— Exercise aim —
Please find every line in the records below that contains the word "client", and copy it.
--------------------------------
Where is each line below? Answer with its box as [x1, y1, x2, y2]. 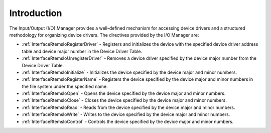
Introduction [9, 8, 62, 19]
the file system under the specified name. [22, 83, 108, 89]
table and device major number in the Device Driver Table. [22, 48, 143, 54]
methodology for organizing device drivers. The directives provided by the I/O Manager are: [9, 32, 199, 38]
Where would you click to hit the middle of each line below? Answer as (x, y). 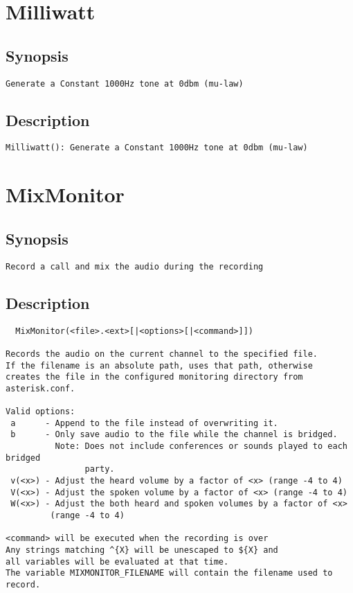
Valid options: (40, 412)
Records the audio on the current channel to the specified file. (162, 354)
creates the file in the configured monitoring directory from (154, 377)
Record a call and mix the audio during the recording (135, 266)
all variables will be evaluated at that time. (117, 561)
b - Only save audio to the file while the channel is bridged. (174, 435)
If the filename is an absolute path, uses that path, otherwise (159, 365)
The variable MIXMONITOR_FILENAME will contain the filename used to (169, 573)
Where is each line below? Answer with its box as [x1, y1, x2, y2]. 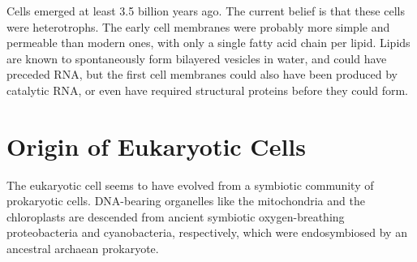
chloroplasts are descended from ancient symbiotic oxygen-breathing [6, 208, 345, 225]
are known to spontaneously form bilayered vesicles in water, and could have [6, 49, 387, 67]
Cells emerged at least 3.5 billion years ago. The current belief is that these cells [6, 2, 405, 19]
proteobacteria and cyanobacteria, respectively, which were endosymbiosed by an [6, 224, 407, 241]
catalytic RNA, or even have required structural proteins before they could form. [6, 81, 408, 98]
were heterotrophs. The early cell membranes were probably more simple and [6, 18, 390, 35]
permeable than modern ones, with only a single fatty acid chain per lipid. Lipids [6, 34, 411, 51]
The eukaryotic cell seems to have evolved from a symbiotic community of [6, 176, 374, 193]
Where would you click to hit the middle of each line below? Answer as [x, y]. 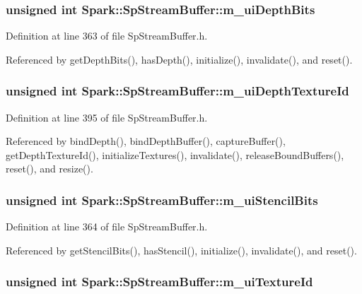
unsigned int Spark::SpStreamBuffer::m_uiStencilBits [162, 200]
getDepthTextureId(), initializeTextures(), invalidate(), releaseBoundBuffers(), [175, 154]
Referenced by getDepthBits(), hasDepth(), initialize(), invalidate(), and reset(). [179, 59]
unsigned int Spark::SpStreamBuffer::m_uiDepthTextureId [177, 91]
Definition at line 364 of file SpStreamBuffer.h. [107, 227]
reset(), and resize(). [49, 169]
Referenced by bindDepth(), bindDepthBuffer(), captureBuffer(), [146, 141]
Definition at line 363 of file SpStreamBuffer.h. [107, 36]
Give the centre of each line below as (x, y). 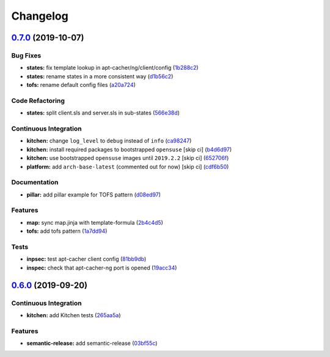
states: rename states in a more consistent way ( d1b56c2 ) (100, 76)
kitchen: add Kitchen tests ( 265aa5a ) (74, 315)
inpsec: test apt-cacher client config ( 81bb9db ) (86, 259)
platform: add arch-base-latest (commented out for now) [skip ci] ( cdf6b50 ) (128, 167)
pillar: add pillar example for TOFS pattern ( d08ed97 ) (94, 194)
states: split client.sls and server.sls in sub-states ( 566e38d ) (103, 113)
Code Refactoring (38, 100)
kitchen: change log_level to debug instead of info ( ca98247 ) (109, 141)
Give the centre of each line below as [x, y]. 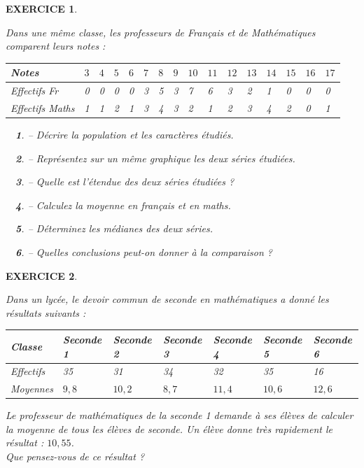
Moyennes [32, 389]
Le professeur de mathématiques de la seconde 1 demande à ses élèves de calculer [180, 415]
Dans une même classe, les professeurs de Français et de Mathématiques [161, 32]
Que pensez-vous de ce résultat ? [75, 456]
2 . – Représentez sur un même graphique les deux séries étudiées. [155, 158]
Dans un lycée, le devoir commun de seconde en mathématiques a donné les [167, 299]
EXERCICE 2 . [42, 275]
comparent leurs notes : [56, 46]
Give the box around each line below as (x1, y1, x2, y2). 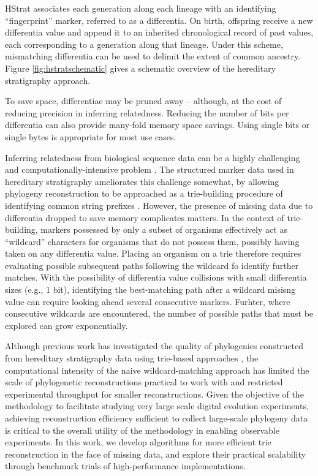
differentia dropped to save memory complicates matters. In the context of (5, 211, 284, 224)
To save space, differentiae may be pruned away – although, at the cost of (5, 94, 282, 107)
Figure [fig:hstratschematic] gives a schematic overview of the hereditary (5, 61, 276, 74)
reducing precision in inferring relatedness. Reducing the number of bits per (5, 106, 289, 119)
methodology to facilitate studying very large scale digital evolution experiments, (5, 399, 309, 412)
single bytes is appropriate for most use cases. (5, 130, 176, 143)
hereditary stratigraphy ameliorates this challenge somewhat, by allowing (5, 175, 279, 187)
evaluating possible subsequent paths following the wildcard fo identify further (5, 259, 299, 271)
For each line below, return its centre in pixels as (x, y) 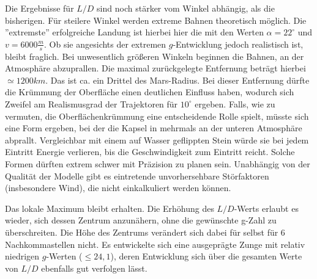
--------------------------------
— Solution —
inpsec: test apt-cacher client config ( 81bb9db ) (86, 259)
states: split client.sls and server.sls in sub-states ( 566e38d ) (103, 113)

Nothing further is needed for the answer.